Parkland high school student Isabelle Robinson deserves high praise for her New York Times essay debunking the vile suggestion that it was persistent bullying that made school shooter Nikolas Cruz snap and go on a killing spree. As with most conspiracy theories that hatch after tragedy, this one distorts reality and is disrespectful to both the victims and survivors of the Parkland school shooting.

Yet Robinson’s story provides a window into another very important but overlooked factor that contributed to the tragic events in Florida: lax discipline policies that permit dangerous students continuous contact with others and allow their pathologies to fester.

As Robinson tells it, she first became aware of Cruz’s violent and sociopathic tendencies years ago when, in the school cafeteria, he threw an apple at her 12-year-old, 90-pound frame causing her to gasp for air. Years later, Robinson was assigned to tutor Cruz through the school’s peer counseling program where she endured verbal abuse and sexual harassment by him. In a heartbreaking look back, Robinson writes that she’s now horrified that school officials left her alone with Cruz, who she says, “…had a known history of rage and brutality.”

In addition to feelings of horror, Robinson and her parents should be furious that she was ever put in this dangerous situation by school administration in the first place.

In fact, after the shooting, one of Cruz’s teachers described her discomfort with Cruz, saying: “I did not want to be alone with him in my classroom.” And yet, due to policies in place, these adults left Cruz alone with his female classmate.

Sadly, Robinson’s situation isn’t unique to Parkland’s Marjory Stoneman Douglas High School. In January 2014, Former President Barack Obama’s Education Secretary Arne Duncan issued “Guiding Principles: A Resource Guide for Improving School Climate and Discipline,” in which he pushed for radical changes to the way schools approached troubled kids in order to curb what the Obama administration called the "school-to-prison pipeline." The main goal of the guidance was to reduce the number of suspensions and expulsions, particularly among students of color and students with disabilities—the two demographics that have the highest rates of disciplinary actions.

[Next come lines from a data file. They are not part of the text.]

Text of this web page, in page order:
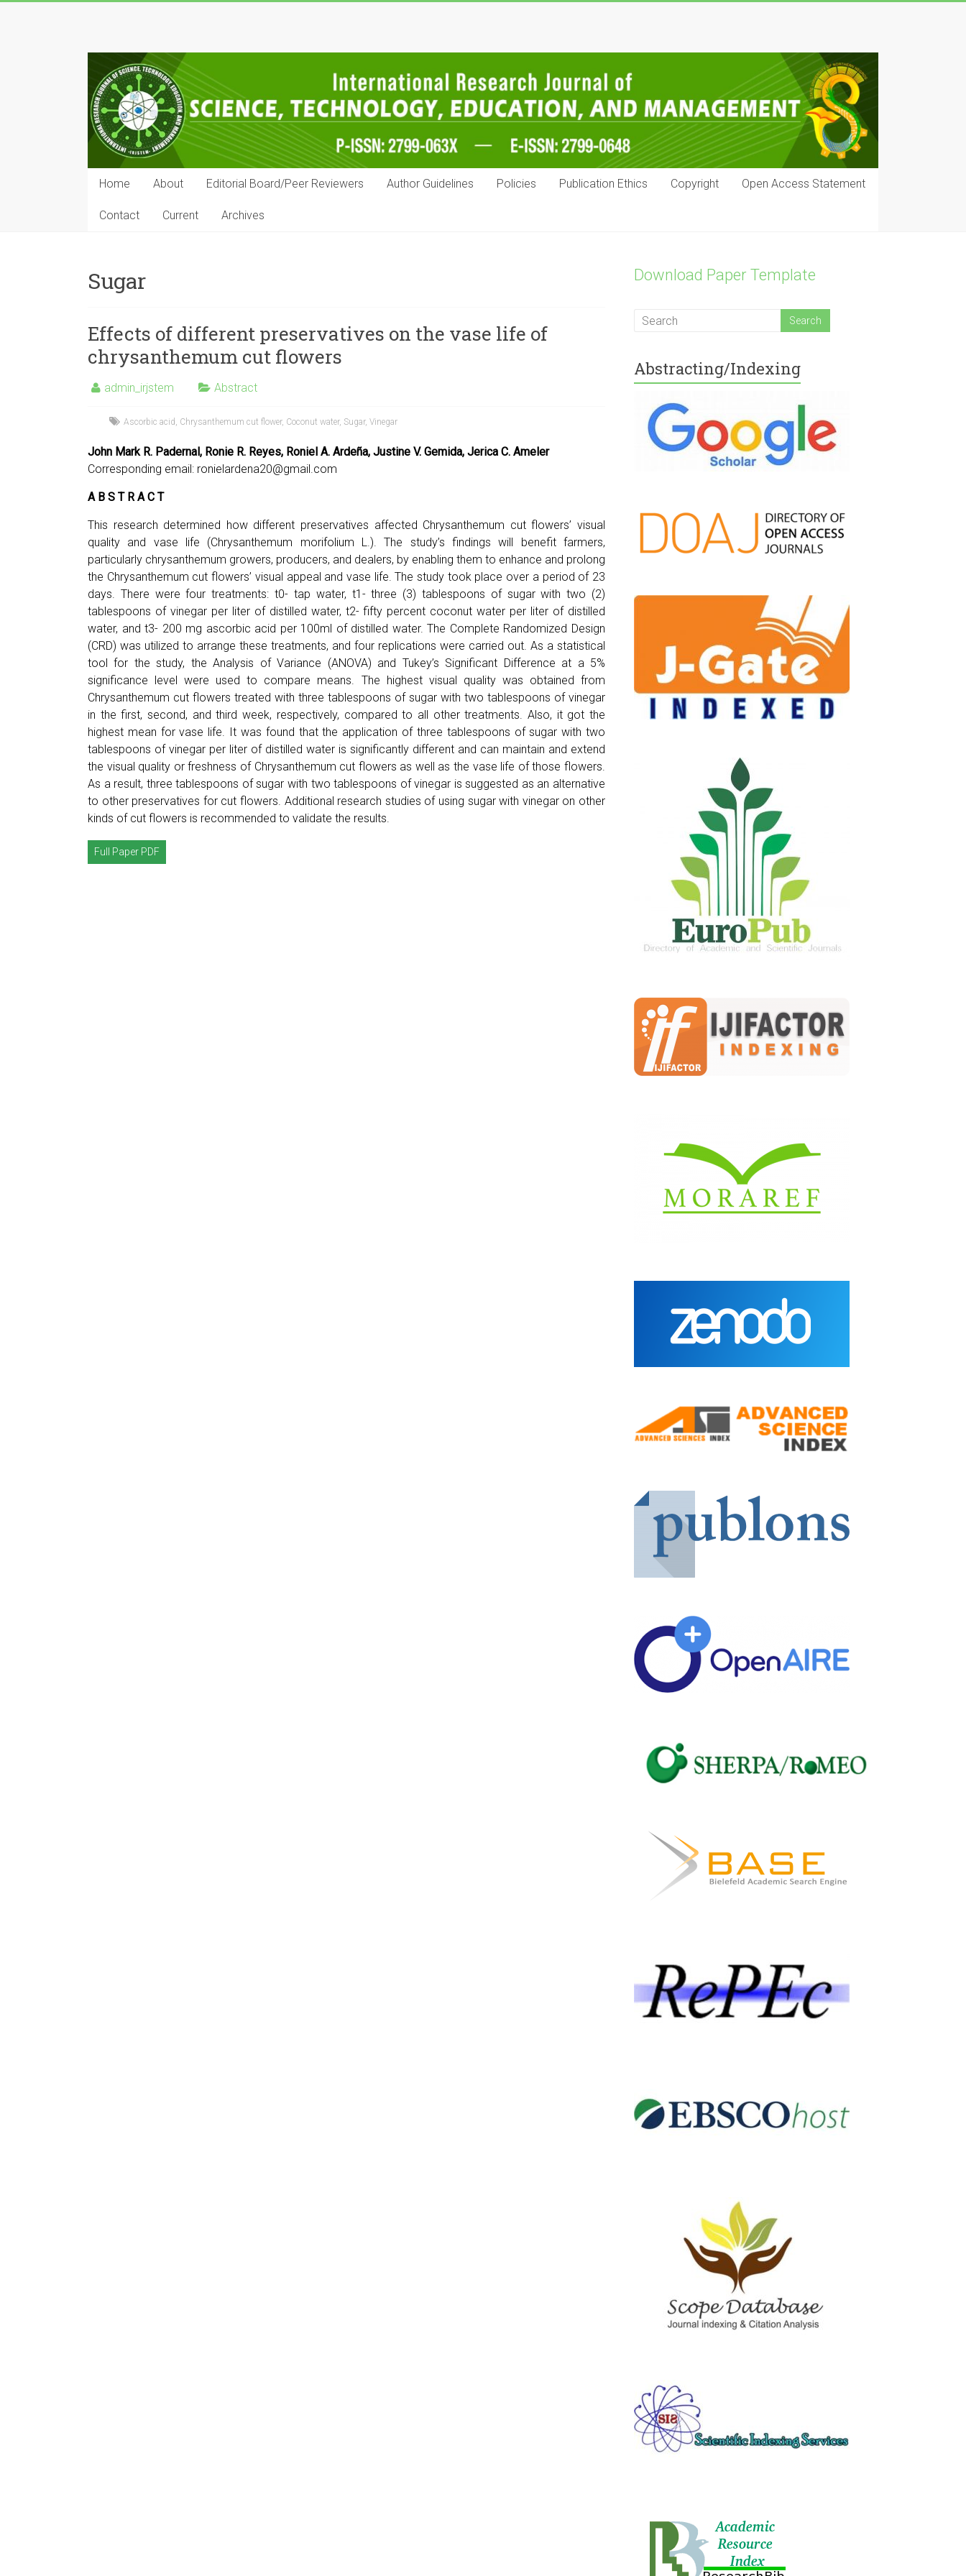
IRJSTEM
International
Research
Journal
of
Science,
Technology,
and
Management
Home About Editorial Board/Peer Reviewers Author Guidelines Policies Publication Ethics Copyright Open Access Statement
Contact Current Archives
Sugar
Effects of different preservatives on the vase life of
chrysanthemum cut flowers
admin_irjstem Abstract
Ascorbic acid , Chrysanthemum cut flower, Coconut water, Sugar, Vinegar
John Mark R. Padernal, Ronie R. Reyes, Roniel A. Ardeña, Justine V. Gemida, Jerica C. Ameler
Corresponding email: ronielardena20@gmail.com
A B S T R A C T
This research determined how different preservatives affected Chrysanthemum cut flowers’ visual
quality and vase life (Chrysanthemum morifolium L.). The study’s findings will benefit farmers,
particularly chrysanthemum growers, producers, and dealers, by enabling them to enhance and prolong
the Chrysanthemum cut flowers’ visual appeal and vase life. The study took place over a period of 23
days. There were four treatments: t0- tap water, t1- three (3) tablespoons of sugar with two (2)
tablespoons of vinegar per liter of distilled water, t2- fifty percent coconut water per liter of distilled
water, and t3- 200 mg ascorbic acid per 100ml of distilled water. The Complete Randomized Design
(CRD) was utilized to arrange these treatments, and four replications were carried out. As a statistical
tool for the study, the Analysis of Variance (ANOVA) and Tukey’s Significant Difference at a 5%
significance level were used to compare means. The highest visual quality was obtained from
Chrysanthemum cut flowers treated with three tablespoons of sugar with two tablespoons of vinegar
in the first, second, and third week, respectively, compared to all other treatments. Also, it got the
highest mean for vase life. It was found that the application of three tablespoons of sugar with two
tablespoons of vinegar per liter of distilled water is significantly different and can maintain and extend
the visual quality or freshness of Chrysanthemum cut flowers as well as the vase life of those flowers.
As a result, three tablespoons of sugar with two tablespoons of vinegar is suggested as an alternative
to other preservatives for cut flowers. Additional research studies of using sugar with vinegar on other
kinds of cut flowers is recommended to validate the results.
Full Paper PDF
Download Paper Template
Abstracting/Indexing

Certainly, this guidance was well-meaning, a sort of trickle-down social justice theory that if these troubled kids are better understood and if there is a reduction in the number of suspensions and expulsions, then they will be less likely to drop out of school, turn to drugs or crime, and end up in prison.

To comply with the guidance, schools were instructed to rely less on local police to intervene with trouble-making students and more on “school resource officers” who would focus on “protecting the physical safety of the school … while reducing inappropriate student referrals to law enforcement.” Schools also began replacing more traditional methods of discipline with student-led mentoring programs (like the one in which Robinson was involved) as well as “restorative justice” programs, a Breakfast Club-like fantasy where, instead of punishment, the bully or the violent offender engages in talk therapy and group discussions with the kid he or she has been harassing to seek reconciliation.

That sounds like great fun for the victim.

In Broward County, schools were eager to comply with the new federal guidelines. In fact, Broward County Superintendent Robert Runcie (who had previously worked with Education Secretary Duncan in the Chicago Public Schools) got a head start, creating the Promise Program (Preventing Recidivism through Opportunities, Mentoring, Interventions, Supports & Education) in 2013. The Promise Program shared the Obama administration’s goals, relying less on local law enforcement in favor of SROs and restorative justice-style programs.

According to analysis by the Washington Post (and Runcie’s own online bio), these programs worked to reduce arrests in schools, which in Broward county went from 1,056 in 2012 to 392 in 2016. Yet, while arrests declined, the program came at a cost–the most obvious being that it allowed students with severe discipline problems to remain in the mainstream at their schools, a potential safety threat to other students.

Nikolas Cruz was even allowed to commit crimes (including assaults, threats, bringing weapons to school) without being arrested. Had he been arrested, he might have undergone a mental health evaluation or been sentenced to a juvenile detention center and kept far away from his fellow students. Yet, when asked by reporters about this lapse of judgment, Broward County Superintendent Runcie simply said: “We can’t solve every problem.’’

He’s right. Schools can’t solve every problem, but they shouldn't create problems for students like Robinson by putting children on the front line in positions where they are expected to cure the ills of their troubled classmates.

Perhaps school officials nationwide should start thinking about how school discipline fits into the larger picture of school safety.